Habitat & Organization
- Wasps live everywhere except Antarctica
- They live in colonies forming self-contained communities with each following a caste order of queens, males and workers.
- A colony can grow to 50,000 wasps in one summer.
Life-cycle & Habits
- A male wasp is called a Drone whose function is to mate with the Queen. After they have fulfilled this function, they die soon afterwards.
By Alvesgaspar - Own work, CC BY-SA 3.0, https://commons.wikimedia.org/w/index.php?curid=2659081
- Wasps feed their young meat such as insect larvae.
- The only wasps that survive the winter are young fertilised queens as the cold weather kills the males, workers and foundation queen.
- The new queens emerge in the spring to build new nests.
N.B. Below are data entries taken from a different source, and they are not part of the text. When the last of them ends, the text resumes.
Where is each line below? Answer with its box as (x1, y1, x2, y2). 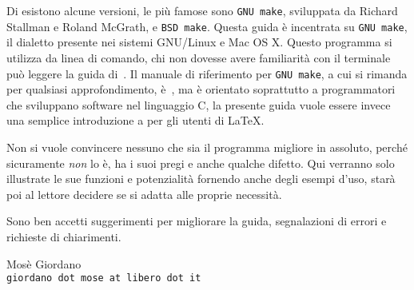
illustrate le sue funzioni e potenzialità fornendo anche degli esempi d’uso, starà (6, 170, 396, 187)
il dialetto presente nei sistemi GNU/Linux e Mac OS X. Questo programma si (6, 34, 392, 50)
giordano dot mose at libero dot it (6, 272, 201, 284)
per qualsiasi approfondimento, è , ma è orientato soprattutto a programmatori (6, 81, 396, 97)
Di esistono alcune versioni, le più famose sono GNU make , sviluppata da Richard (6, 2, 398, 18)
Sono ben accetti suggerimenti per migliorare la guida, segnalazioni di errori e (6, 213, 387, 229)
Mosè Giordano (6, 255, 82, 272)
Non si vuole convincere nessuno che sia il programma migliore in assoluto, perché (6, 138, 408, 155)
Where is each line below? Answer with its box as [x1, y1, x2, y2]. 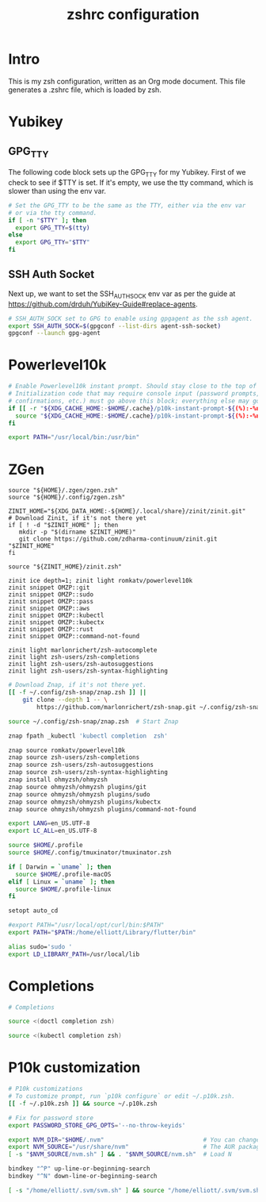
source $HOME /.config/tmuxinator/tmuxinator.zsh [8, 849, 172, 857]
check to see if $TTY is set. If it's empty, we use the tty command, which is [8, 177, 253, 187]
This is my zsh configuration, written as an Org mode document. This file [8, 76, 245, 86]
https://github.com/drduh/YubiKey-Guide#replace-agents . [8, 299, 198, 309]
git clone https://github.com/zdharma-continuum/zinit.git [18, 535, 218, 543]
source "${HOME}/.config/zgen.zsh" [8, 494, 126, 502]
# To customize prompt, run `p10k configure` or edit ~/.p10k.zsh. [8, 1092, 236, 1100]
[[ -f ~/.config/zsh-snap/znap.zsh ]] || [8, 688, 147, 696]
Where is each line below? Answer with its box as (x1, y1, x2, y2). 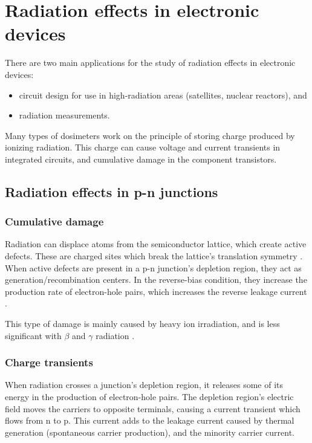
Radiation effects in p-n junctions (5, 182, 218, 201)
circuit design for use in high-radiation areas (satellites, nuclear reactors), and (19, 88, 307, 101)
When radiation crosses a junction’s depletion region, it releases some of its (5, 378, 284, 391)
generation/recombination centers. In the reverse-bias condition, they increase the (5, 273, 307, 286)
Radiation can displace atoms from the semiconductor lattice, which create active (5, 238, 307, 250)
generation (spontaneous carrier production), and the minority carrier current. (5, 425, 294, 438)
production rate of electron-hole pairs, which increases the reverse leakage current (5, 285, 307, 297)
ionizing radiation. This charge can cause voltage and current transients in (5, 141, 281, 154)
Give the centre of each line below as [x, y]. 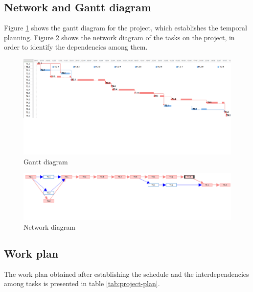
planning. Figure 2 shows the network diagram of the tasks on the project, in [119, 37]
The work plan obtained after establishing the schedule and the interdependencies [126, 274]
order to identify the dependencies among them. [76, 47]
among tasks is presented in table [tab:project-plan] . [82, 283]
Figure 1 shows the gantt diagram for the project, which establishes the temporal [126, 28]
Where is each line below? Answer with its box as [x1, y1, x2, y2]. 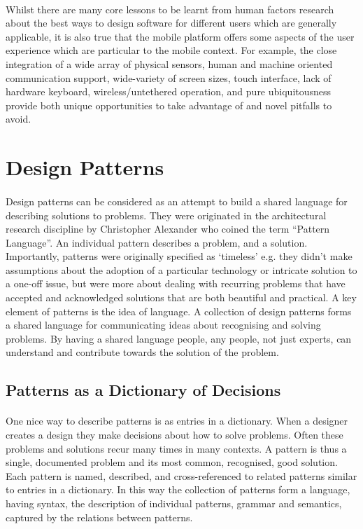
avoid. [6, 111, 31, 126]
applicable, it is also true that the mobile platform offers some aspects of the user [6, 29, 355, 43]
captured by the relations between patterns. [6, 509, 193, 524]
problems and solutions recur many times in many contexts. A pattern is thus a [6, 441, 347, 455]
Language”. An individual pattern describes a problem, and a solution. [6, 235, 308, 249]
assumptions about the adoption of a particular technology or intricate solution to [6, 262, 357, 277]
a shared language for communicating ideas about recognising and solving [6, 317, 321, 332]
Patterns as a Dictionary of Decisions [6, 379, 281, 401]
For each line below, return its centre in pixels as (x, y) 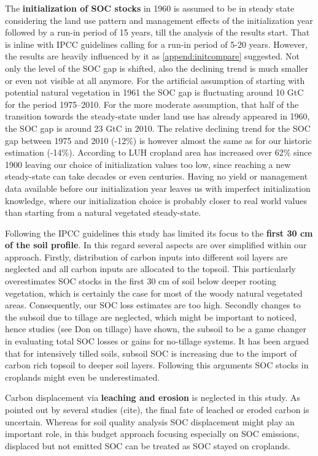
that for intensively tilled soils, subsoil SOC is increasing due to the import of (151, 353)
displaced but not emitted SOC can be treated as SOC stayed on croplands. (148, 445)
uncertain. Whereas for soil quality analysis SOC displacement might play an (150, 421)
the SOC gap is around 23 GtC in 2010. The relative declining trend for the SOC (158, 128)
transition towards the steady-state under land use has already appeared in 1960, (157, 116)
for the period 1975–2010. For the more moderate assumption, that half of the (152, 104)
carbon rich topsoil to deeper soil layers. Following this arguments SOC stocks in (157, 365)
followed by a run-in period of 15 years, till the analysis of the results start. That (157, 32)
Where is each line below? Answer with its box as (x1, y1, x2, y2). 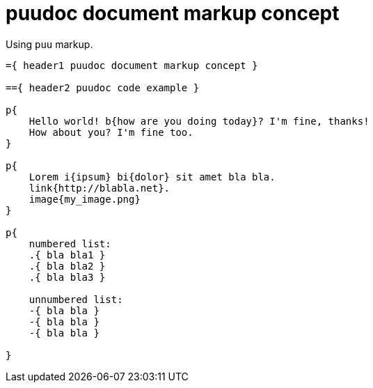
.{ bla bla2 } (29, 260, 106, 272)
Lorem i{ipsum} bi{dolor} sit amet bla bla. (29, 171, 276, 183)
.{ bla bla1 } (29, 249, 106, 261)
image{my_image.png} (29, 193, 141, 205)
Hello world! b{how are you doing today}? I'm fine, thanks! (29, 115, 370, 127)
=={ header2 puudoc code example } (6, 82, 200, 93)
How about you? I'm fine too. (29, 126, 193, 138)
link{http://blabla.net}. (29, 182, 170, 194)
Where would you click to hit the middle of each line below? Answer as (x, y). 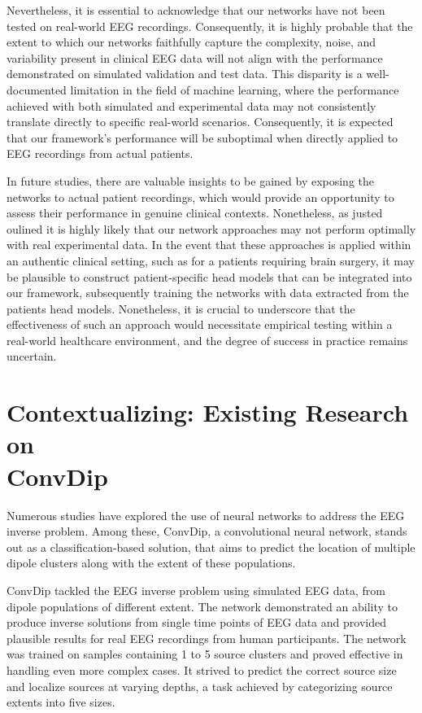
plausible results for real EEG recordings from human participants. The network (207, 638)
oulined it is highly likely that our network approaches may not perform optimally (211, 228)
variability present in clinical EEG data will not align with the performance (195, 57)
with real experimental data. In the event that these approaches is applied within (209, 245)
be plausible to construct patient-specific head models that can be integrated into (209, 276)
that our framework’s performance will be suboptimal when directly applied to (202, 137)
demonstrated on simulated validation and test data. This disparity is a (185, 74)
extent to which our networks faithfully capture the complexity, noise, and (191, 42)

Initially the queen lays up to a dozen eggs and when they hatch into larvae she feeds them until they become workers.
- The workers forage for food, feed the new larvae and defend the nest.
- In late summer, the colony produces males and new queens. They then fly away to mate and the queens find a place to hibernate.
- Wasps make nests from paper by chewing up strips of bark and spitting it out again to form a rough paper.
- Some wasps make nests in basements, sheds or dark, cool places.
- In Australia and elsewhere there is some concern about European wasps and their aggression. People are warned to be careful about drinking from soft drink cans and at picnics when wasps are around.